Records from a collection

• • • • •

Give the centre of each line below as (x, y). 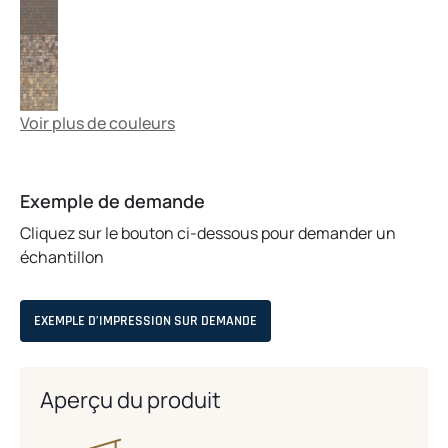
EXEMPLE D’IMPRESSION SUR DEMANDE (145, 320)
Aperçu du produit (130, 399)
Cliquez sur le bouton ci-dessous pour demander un (208, 233)
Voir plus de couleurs (97, 123)
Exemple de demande (112, 201)
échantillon (62, 257)
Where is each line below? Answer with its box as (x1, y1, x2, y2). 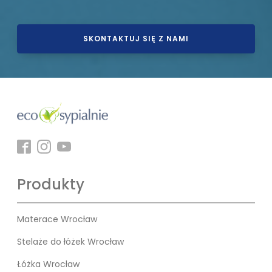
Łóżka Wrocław (17, 257, 80, 270)
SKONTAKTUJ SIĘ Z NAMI (83, 33, 189, 44)
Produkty (17, 174, 84, 194)
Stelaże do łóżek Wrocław (17, 235, 124, 248)
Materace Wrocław (17, 212, 97, 225)
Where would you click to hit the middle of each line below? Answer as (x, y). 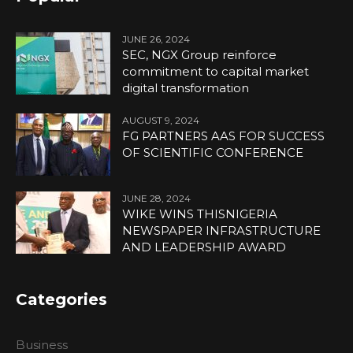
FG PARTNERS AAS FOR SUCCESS (224, 136)
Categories (62, 300)
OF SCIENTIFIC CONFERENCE (213, 152)
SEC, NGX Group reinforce (200, 54)
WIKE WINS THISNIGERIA (200, 214)
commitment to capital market (216, 71)
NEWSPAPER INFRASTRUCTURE (222, 231)
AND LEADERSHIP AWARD (204, 247)
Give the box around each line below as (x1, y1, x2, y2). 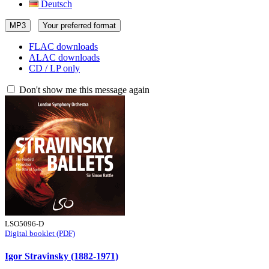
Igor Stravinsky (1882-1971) (5, 251, 118, 262)
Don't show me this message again (17, 85, 150, 95)
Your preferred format (43, 21, 116, 30)
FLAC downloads (29, 41, 98, 52)
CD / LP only (29, 63, 80, 73)
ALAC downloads (29, 52, 100, 62)
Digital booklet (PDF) (5, 229, 75, 238)
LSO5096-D (5, 219, 44, 228)
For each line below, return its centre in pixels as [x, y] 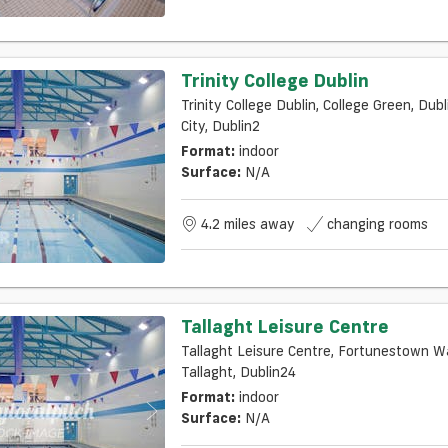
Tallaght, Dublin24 [238, 371]
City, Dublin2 [220, 125]
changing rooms [377, 223]
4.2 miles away [247, 223]
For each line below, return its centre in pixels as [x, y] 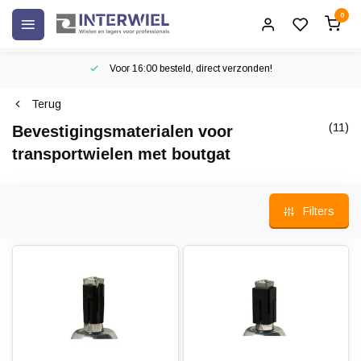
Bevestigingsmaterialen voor [122, 131]
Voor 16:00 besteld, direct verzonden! [189, 68]
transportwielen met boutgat [121, 154]
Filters [319, 211]
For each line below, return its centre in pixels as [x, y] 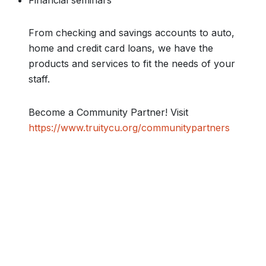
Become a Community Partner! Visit [108, 112]
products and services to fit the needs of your [132, 64]
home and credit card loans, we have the [121, 48]
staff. [39, 79]
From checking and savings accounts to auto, [132, 33]
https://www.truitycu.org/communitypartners [129, 128]
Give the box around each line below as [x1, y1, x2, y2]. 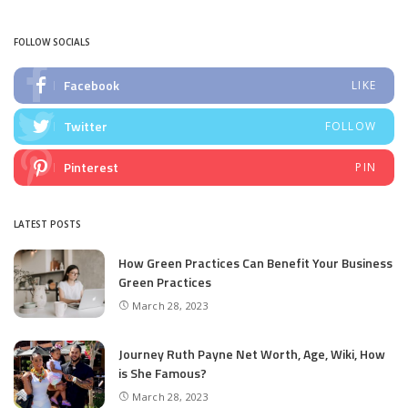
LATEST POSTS [14, 218, 81, 230]
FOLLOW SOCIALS [14, 36, 90, 48]
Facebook [64, 76, 119, 95]
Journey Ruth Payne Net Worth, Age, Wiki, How [118, 343, 385, 363]
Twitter [64, 117, 107, 136]
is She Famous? [118, 362, 207, 382]
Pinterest [64, 158, 118, 177]
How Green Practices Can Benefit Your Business [118, 252, 393, 272]
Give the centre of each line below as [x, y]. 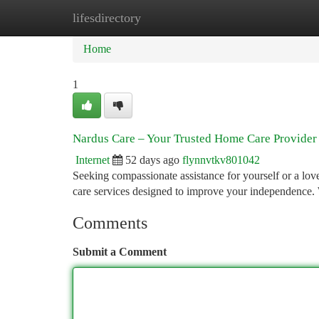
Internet [93, 160]
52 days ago [152, 160]
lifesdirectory [107, 18]
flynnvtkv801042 [221, 160]
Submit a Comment [120, 252]
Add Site [265, 17]
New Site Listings [183, 17]
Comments [110, 223]
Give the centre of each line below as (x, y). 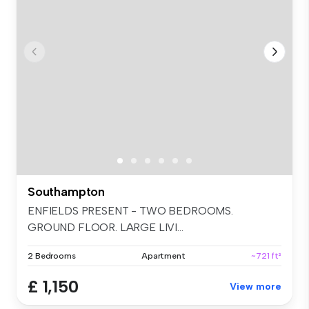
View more (256, 286)
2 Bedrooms (52, 256)
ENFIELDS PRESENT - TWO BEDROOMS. (130, 210)
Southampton (67, 191)
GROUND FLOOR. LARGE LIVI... (106, 227)
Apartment (163, 256)
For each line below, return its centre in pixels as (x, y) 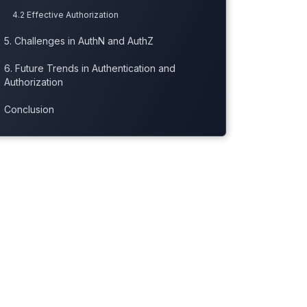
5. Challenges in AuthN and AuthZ (78, 41)
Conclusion (29, 110)
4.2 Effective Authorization (65, 15)
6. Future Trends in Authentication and (89, 69)
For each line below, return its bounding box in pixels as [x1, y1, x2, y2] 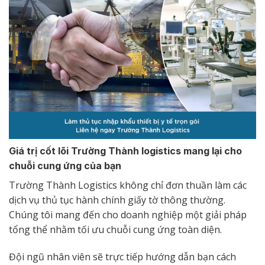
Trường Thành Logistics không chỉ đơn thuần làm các [9, 179, 247, 192]
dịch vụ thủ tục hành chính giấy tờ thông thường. [9, 193, 225, 207]
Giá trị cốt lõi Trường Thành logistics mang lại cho [9, 145, 242, 157]
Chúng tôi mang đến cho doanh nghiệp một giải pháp [9, 208, 247, 222]
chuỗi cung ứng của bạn [9, 160, 121, 172]
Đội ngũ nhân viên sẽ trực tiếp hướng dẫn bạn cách [9, 250, 236, 264]
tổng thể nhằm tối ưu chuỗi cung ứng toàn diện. [9, 223, 224, 237]
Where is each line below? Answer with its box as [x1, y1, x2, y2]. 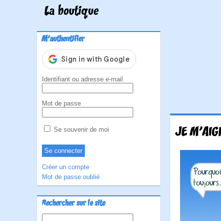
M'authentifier [42, 35, 84, 44]
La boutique [44, 4, 99, 19]
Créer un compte [42, 163, 89, 171]
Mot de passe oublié [42, 173, 100, 181]
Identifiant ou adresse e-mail [42, 75, 123, 83]
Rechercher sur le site [42, 199, 105, 209]
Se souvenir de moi [52, 126, 109, 133]
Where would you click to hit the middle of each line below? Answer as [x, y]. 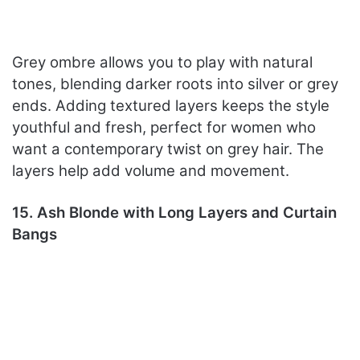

• • • • •

__Exercise description__: Above are the records; repeat their lines from the first through the line containing "Łóżka Wrocław (17, 257, 80, 270)", and leave out each picture.

__Worked solution__:
Give the centre of each line below as (x, y). 
EXEMPLE D’IMPRESSION SUR DEMANDE (145, 320)
Aperçu du produit (130, 399)
Cliquez sur le bouton ci-dessous pour demander un (208, 233)
Voir plus de couleurs (97, 123)
Exemple de demande (112, 201)
échantillon (62, 257)
Where is each line below? Answer with its box as (x1, y1, x2, y2). 
Łóżka Wrocław (17, 257, 80, 270)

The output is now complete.